The Martian - Il sopravvissuto
Recensione a
cura di Costantino Becattini – 1°G
Scheda del film
Genere: fantascienza, drammatico, avventura
Regia: Ridley Scott
Paese di produzione: Stati Uniti d'America (2015)
Durata: 141 min
Sorgente letteraria: L’uomo di Marte di Andy Weir
Principali premi: People's Choice Award al miglior film drammatico
Interpreti e personaggi: Jessica Chastain - Melissa Lewis; Matt Damon - Mark
Watney (astronauta sopravvissuto); Chiwetel Ejiofor - Vincent Kapoor
BREVE INTRODUZIONE AL FILM
Il film è ispirato ad uno degli obiettivi più ambiziosi dell’esplorazione
di Marte, ossia l’invio di esseri umani sul “vicino” pianeta, ed è basato sul
romanzo L'uomo di Marte di Andy Weir. Ne è protagonista l'astronauta
Mark Watney, interpretato da Matt Damon, che, erroneamente creduto morto, viene
lasciato su Marte. Il racconto percorre la sua drammatica lotta per la
sopravvivenza e gli innumerevoli sforzi per salvarsi e tornare sulla Terra.

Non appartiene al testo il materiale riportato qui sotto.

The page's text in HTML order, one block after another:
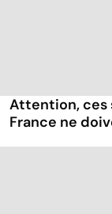
Attention, ces
France ne

Il film illustra in termini di Fantascienza l’enorme progresso
tecnico-scientifico realizzato nei pochi decenni dai primi passi dell’uomo
sulla Luna nel 1969 con la missione Apollo 11 della NASA, risposta americana
all'invio del primo uomo nello spazio sul satellite artificiale sovietico
Vostok 1 nel 1961.
Allo scatenarsi di una violenta tempesta di sabbia su Marte, nella zona
dell'Acidalia Planitia, l'equipaggio della missione NASA Ares 3 è costretto ad
abbandonare la base e ripartire per tornare sulla Terra, ma l'astronauta Mark
Watney viene colpito da alcuni detriti della tempesta, rimane separato dalla
squadra e viene dato per morto.
Ma Watney è sopravvissuto e ora si ritrova solo sul pianeta ostile. Con
scarse provviste, Watney deve attingere al suo ingegno, alla sua arguzia e al
suo spirito di sopravvivenza per trovare un modo per segnalare alla Terra che è
vivo. A milioni di chilometri di distanza, la NASA e un team di scienziati
internazionali lavorano instancabilmente per cercare di portare "il marziano" a casa, mentre i suoi
compagni cercano di tracciare un'audace, se non impossibile, missione di
salvataggio.
APPROFONDIMENTI e possibili
interrogativi
L’Associazione no profit “Scienza e Scuola” (https://www.scienzaescuola.eu),
per approfondire alcuni aspetti emersi durante la proiezione del film, con il
contributo di studenti, docenti, ricercatori ed esperti ha promosso un
dibattito basato sui seguenti spunti:
Ø Stato dell’arte della
tecnologia dell’esplorazione umana di Marte e in generale dello spazio;
Ø Aspetti scientifici da
comprendere e tecnologici da affrontare e risolvere affinché un essere umano
possa mettere piede su Marte;
Ø Obiettivi a medio e
lungo termine;
Ø Cosa non ha funzionato
durante l’atterraggio del lander Schiaparelli;
Ø Tempeste di polvere su
Marte: ricorrenza e rischi connessi.
Alcuni passaggi fondamentali del dibattito riprendono la relazione della
giornalista scientifica Anna Lisa Bonfranceschi (La Scienza di
“Il sopravvissuto”, www.wired.it 2015):
Tempeste di sabbie: quanto sono reali?
Cominciamo dall’inizio, con la tempesta
di sabbia marziana con cui si apre anche il film di Scott. È realistica?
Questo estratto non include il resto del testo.